Exercise description> Go through the data and copy each line that holds "practices".

Task material>
------------

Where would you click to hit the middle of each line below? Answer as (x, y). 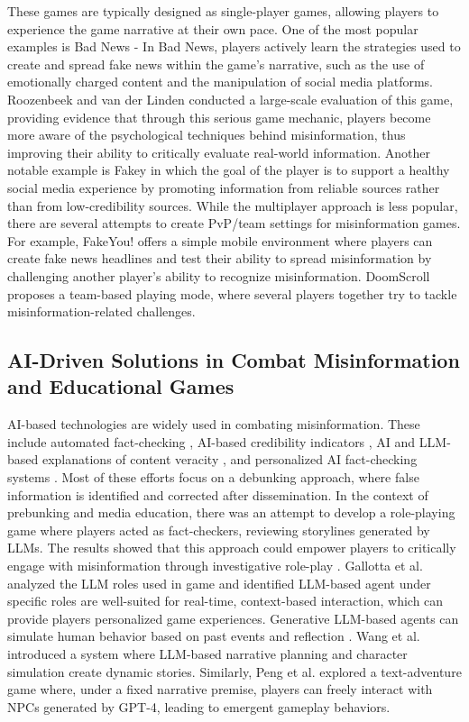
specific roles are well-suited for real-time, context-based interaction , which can (225, 601)
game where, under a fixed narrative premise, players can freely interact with (220, 689)
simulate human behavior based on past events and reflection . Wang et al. (214, 636)
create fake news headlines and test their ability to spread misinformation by (220, 258)
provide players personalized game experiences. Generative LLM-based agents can (233, 618)
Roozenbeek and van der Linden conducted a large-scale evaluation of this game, (230, 99)
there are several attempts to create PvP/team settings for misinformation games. (234, 223)
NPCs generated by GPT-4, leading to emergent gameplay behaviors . (199, 706)
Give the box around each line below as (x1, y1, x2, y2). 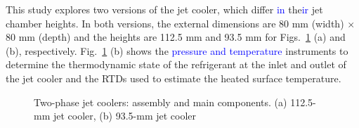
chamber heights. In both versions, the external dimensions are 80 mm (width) (6, 15, 344, 30)
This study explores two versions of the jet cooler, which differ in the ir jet (6, 2, 323, 16)
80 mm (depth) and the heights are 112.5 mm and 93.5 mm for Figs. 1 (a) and (6, 30, 346, 44)
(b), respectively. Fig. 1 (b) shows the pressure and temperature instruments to (6, 43, 348, 58)
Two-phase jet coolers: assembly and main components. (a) (34, 94, 287, 109)
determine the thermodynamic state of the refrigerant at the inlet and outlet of (6, 57, 346, 72)
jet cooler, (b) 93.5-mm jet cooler (53, 108, 197, 123)
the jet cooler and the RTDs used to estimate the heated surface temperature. (6, 70, 341, 85)
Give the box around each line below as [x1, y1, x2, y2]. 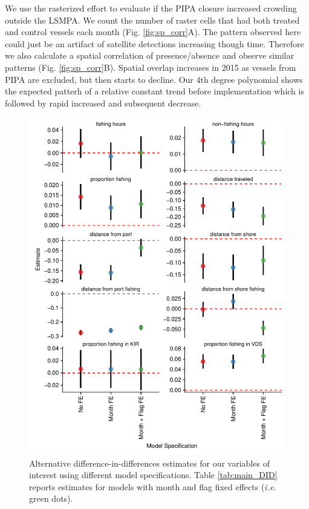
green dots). [29, 492, 73, 505]
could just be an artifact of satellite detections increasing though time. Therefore [5, 37, 304, 50]
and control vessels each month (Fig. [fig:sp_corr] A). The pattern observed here [5, 25, 301, 38]
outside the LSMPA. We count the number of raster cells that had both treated [5, 13, 300, 26]
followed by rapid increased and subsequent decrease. [5, 96, 201, 109]
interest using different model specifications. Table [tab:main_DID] [29, 468, 278, 481]
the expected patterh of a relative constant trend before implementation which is [5, 85, 304, 97]
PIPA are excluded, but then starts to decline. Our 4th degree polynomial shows [5, 73, 303, 85]
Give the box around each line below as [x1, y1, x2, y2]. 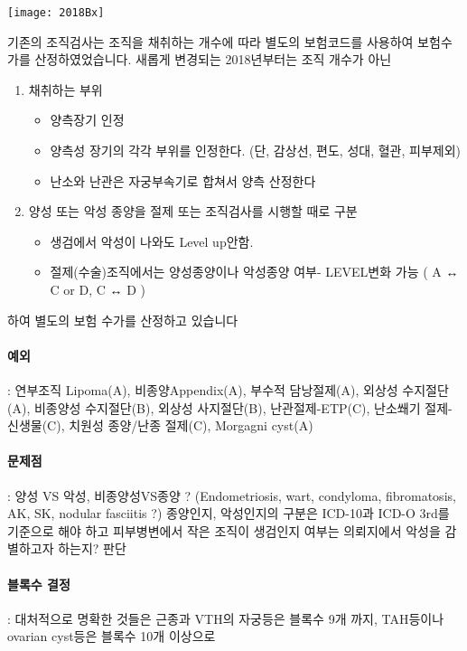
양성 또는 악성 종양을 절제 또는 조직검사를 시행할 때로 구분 [28, 202, 358, 221]
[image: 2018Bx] [7, 6, 105, 19]
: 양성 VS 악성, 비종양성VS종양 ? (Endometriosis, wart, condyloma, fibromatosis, [7, 486, 456, 505]
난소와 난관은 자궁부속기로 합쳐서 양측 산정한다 [50, 171, 316, 190]
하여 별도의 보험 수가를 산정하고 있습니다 [7, 310, 238, 329]
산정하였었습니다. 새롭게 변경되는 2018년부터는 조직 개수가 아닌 [34, 50, 392, 69]
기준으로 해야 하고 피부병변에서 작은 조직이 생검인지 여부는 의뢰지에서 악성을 [7, 521, 441, 540]
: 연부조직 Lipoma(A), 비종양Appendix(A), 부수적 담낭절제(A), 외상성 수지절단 [7, 380, 449, 399]
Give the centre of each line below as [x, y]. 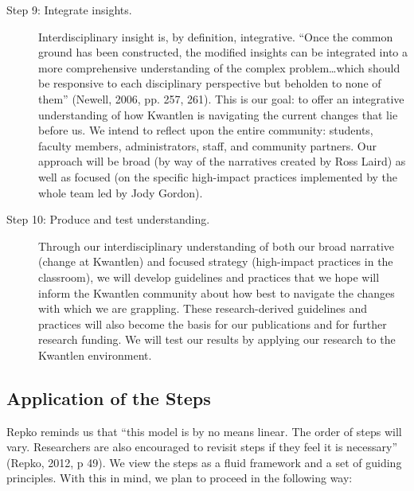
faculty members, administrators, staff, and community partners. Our [207, 145]
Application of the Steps [109, 397]
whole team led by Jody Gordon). [121, 192]
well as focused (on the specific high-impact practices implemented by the [218, 176]
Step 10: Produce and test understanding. [108, 219]
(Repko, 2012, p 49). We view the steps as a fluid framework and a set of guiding [204, 462]
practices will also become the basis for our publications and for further [213, 323]
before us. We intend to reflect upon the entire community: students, [206, 130]
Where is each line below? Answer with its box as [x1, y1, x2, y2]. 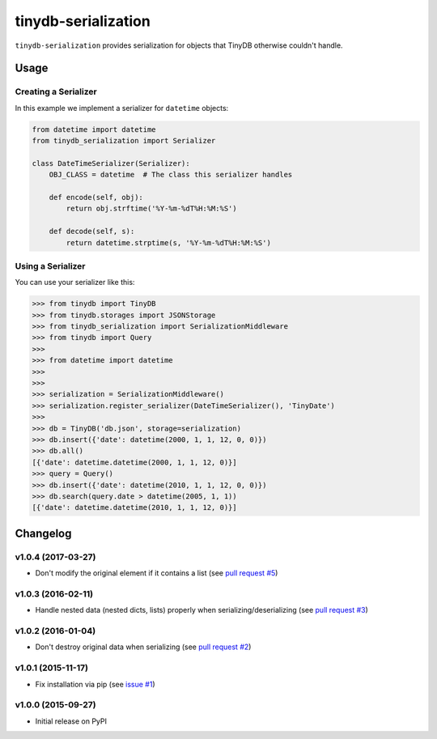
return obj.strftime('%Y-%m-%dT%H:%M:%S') [66, 204, 238, 214]
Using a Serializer [15, 260, 86, 271]
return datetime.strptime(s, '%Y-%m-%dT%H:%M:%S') [66, 238, 271, 247]
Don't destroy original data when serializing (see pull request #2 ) [35, 642, 252, 652]
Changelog [15, 526, 72, 540]
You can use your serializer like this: [15, 278, 135, 287]
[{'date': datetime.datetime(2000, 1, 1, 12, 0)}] [32, 457, 238, 467]
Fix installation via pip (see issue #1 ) [35, 679, 155, 689]

------------

Written response>
well as focused (on the specific high-impact practices implemented by the [218, 176]
practices will also become the basis for our publications and for further [213, 323]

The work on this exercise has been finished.